Sorry the following is not displayed correctly in the original post.
You can roughly assume one node per entity. There are some overhead nodes as well, but that's unlikely to be significant in the overall node count once you start talking thousands of entities.
Yes, increasing maxNodes to 10,000 will increase the number of hibernate objects. Whether you have enough memory to hold that many depends on how much memory you give your VM and how much data is in your entities. You have to try and find out. People certainly cache much larger numbers of entities than that; there's nothing magic about 5,000, it's just an example value.
Passivation is not recommended. Hibernate second level caching has never been tested with passivation because generally it makes no sense to use something else as a persistent store for something that's already in a production level RDBMS.
Well, sometimes we see in production that the total number of objects cached is far more than what we defined for max node number in treecache.xml. We deploy hibernate session factory as mbean and turns on the session factory statistics so we can watch all the caching behavior. In one particular case, the max node in the treecache.xml is 30,000 but we saw the total objects cached is 97,000. The jvm eventually got outofmemory error and we had to restarted jboss. Althought this is rare case, we constantly observe that the total number objects cached outnumbers the max node number by a small amount.
Is this expected behavior? Why tree cache does not follow the max node that we defined?
Perhaps the eviction thread is not running frequently enough?
The maxNodes config is not a hard limit, i.e. the cache doesn't use the thread trying to insert node 30,001 to evict a node first in order to stay under the limit. There's a separate eviction thread (runs every 5 secs by default) that does it.
That said 97,000 versus a limit of 30,000 is a big difference.
Just before the jvm got outofmemory error, we notice in the log many entries like this:
putNodeEvent(): eviction node event queue size is at 98% threshold value of capacity: 200000 You will need to reduce the wakeUpIntervalSeconds parameter.
Our wakeUpIntervalSeconds is set as 3 (seconds). I don't understand what the eviction node even queue is and why it can reach almost 200,000. Does it take memory or it just writes into file system? It is likely this eviction queue causes the outofmemory? Is there anything we can configure treecache or jboss to avoid outofmemory?
Thank you very much for your help.
P.S. We do have a jboss support license. But since jboss and redhat are merged, our login does not work anymore. We are working with redhat people to sort this out. In the meantime, I have to post our questions here.
The eviction event queue holds event objects that describe reads and writes to the cache. Those are used by the eviction handling code to determine which nodes to evict (e.g. what nodes are LRU).
The queue itself takes memory, but it's a bounded queue so it won't grow beyond 200,000 entries. But these WARN messages are a sign that eviction is overloaded, which can result in excess nodes being left in the cache.
I would reduce your wakeUpIntervalSeconds to 1.
200,000 seems pretty big to me. But my question is how big of each object in the eviction queue? What is the content of objects in the eviction queue?

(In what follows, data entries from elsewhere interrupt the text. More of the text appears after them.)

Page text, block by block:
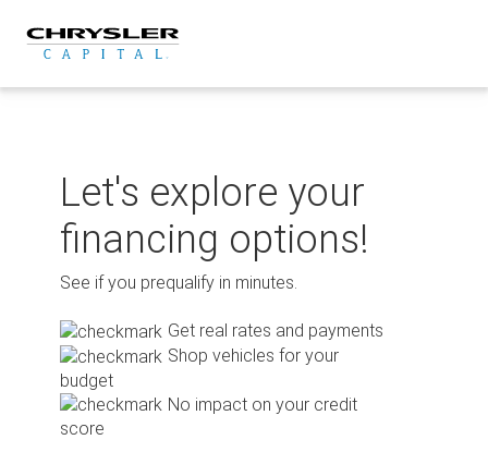
content
Let's explore your
financing options!
See if you prequalify in minutes.
Get real rates and payments
Shop vehicles for your
budget
No impact on your credit
score
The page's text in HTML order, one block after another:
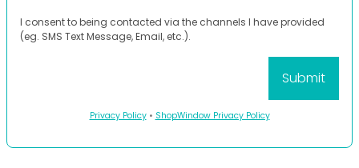
I consent to being contacted via the channels I have provided
(eg. SMS Text Message, Email, etc.).
Privacy Policy• ShopWindow Privacy Policy
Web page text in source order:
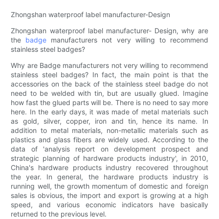
Zhongshan waterproof label manufacturer-Design
Zhongshan waterproof label manufacturer- Design, why are
the badge manufacturers not very willing to recommend
stainless steel badges?
Why are Badge manufacturers not very willing to recommend
stainless steel badges? In fact, the main point is that the
accessories on the back of the stainless steel badge do not
need to be welded with tin, but are usually glued. Imagine
how fast the glued parts will be. There is no need to say more
here. In the early days, it was made of metal materials such
as gold, silver, copper, iron and tin, hence its name. In
addition to metal materials, non-metallic materials such as
plastics and glass fibers are widely used. According to the
data of 'analysis report on development prospect and
strategic planning of hardware products industry', in 2010,
China's hardware products industry recovered throughout
the year. In general, the hardware products industry is
running well, the growth momentum of domestic and foreign
sales is obvious, the import and export is growing at a high
speed, and various economic indicators have basically
returned to the previous level.
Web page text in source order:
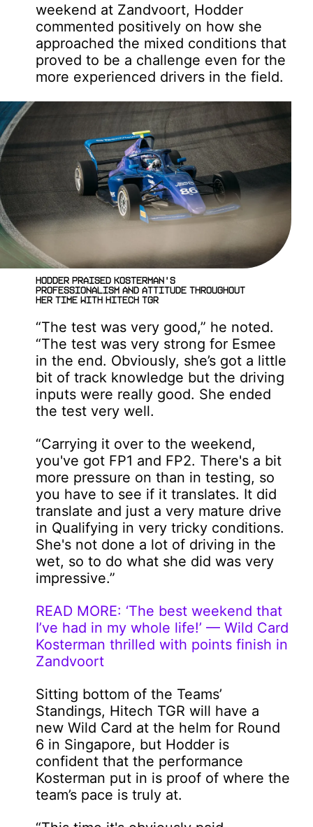
weekend at Zandvoort, Hodder
commented positively on how she
approached the mixed conditions that
proved to be a challenge even for the
more experienced drivers in the field.
Hodder praised Kosterman's
professionalism and attitude throughout
her time with Hitech TGR
“The test was very good,” he noted.
“The test was very strong for Esmee
in the end. Obviously, she’s got a little
bit of track knowledge but the driving
inputs were really good. She ended
the test very well.
“Carrying it over to the weekend,
you've got FP1 and FP2. There's a bit
more pressure on than in testing, so
you have to see if it translates. It did
translate and just a very mature drive
in Qualifying in very tricky conditions.
She's not done a lot of driving in the
wet, so to do what she did was very
impressive.”
READ MORE: ‘The best weekend that
I’ve had in my whole life!’ — Wild Card
Kosterman thrilled with points finish in
Zandvoort
Sitting bottom of the Teams’
Standings, Hitech TGR will have a
new Wild Card at the helm for Round
6 in Singapore, but Hodder is
confident that the performance
Kosterman put in is proof of where the
team’s pace is truly at.
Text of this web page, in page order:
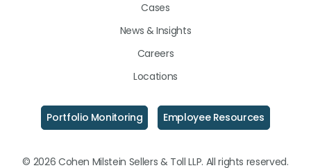
Cases
News & Insights
Careers
Locations
Portfolio Monitoring Employee Resources
© 2026 Cohen Milstein Sellers & Toll LLP. All rights reserved.
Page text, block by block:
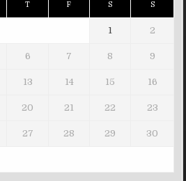
T F S S
1 2
6 7 8 9
13 14 15 16
20 21 22 23
27 28 29 30
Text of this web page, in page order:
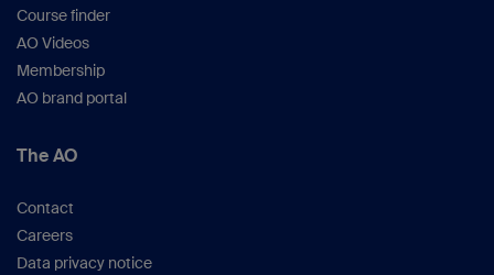
Course finder
AO Videos
Membership
AO brand portal
The AO
Contact
Careers
Data privacy notice
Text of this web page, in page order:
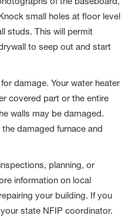
small holes at floor level
studs. This will permit
to seep out and start
damage. Your water heater
covered part or the entire
walls may be damaged.
damaged furnace and
planning, or
information on local
your building. If you
state NFIP coordinator.
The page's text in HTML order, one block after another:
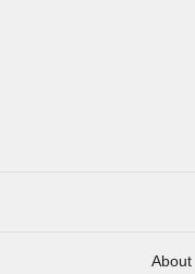
About
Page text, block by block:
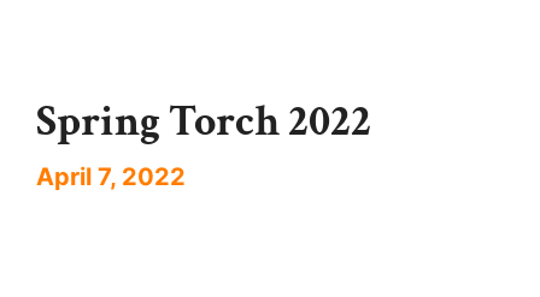
Spring Torch 2022
April 7, 2022
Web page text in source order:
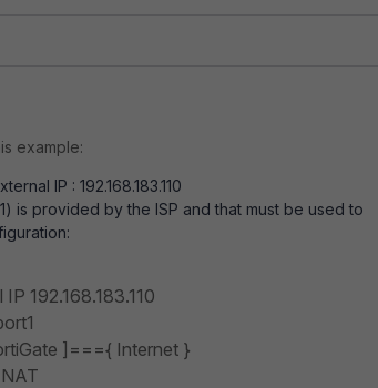
example:
IP : 192.168.183.110
is provided by the ISP and that must be used to
192.168.183.110
]==={ Internet }

Is it just wrapper around the cached objects or just a pointer to the cached object? If it is a replication of each cached object, then 200,000 such objects can takes significant memory. Could you give us more info on this eviction queue so that we can better understand our outofmemory
The queue contains instances of:
As you can see it contains ref to an Fqn, two ints, a boolean and a long. Every time you read or write to the cache one of those is created and added to the queue. When the eviction thread runs they are pulled off the queue, data is used in eviction decisions, and the EvictedEventNode is discarded.
Thanks. So, the eviction queue should not be the cause of our problem as the content in the queue is pretty small.
I think we have found out the problem we had in production. It is the hot deployment. I know jboss does not recommend redeployment in production, we use it once in a while to add new datasources. What happened in our case is like this:
We turned on hot deployment for adding a new datasource. But we also changed the treecache.xml so that the Max node number can be reduced. When the hot deployment runs, it redeployed treecache. Also, we have hibernate session factory service (mbean) depends on the treecache mbean. So all the session factories got redeployed. At that moment, jboss was hosed and refused to take in requests.
What we do not know is that what happens in hot deployment of treecache with actively being used by hibernate. Does this explain why our eviction queue got so big?
I don't see an obvious path of causation from the redeploy to the big eviction queue, not if your dependencies were as described. The cache would be fully started before the session factories were started; i.e. the cache should not have been exposed to requests while it was starting.
A possibility is the way your app responded when it came back online -- tried to cache a lot of data in a big spurt rather than the more normal steady state. That would result in a temporary spike in the number of items in the eviction queue.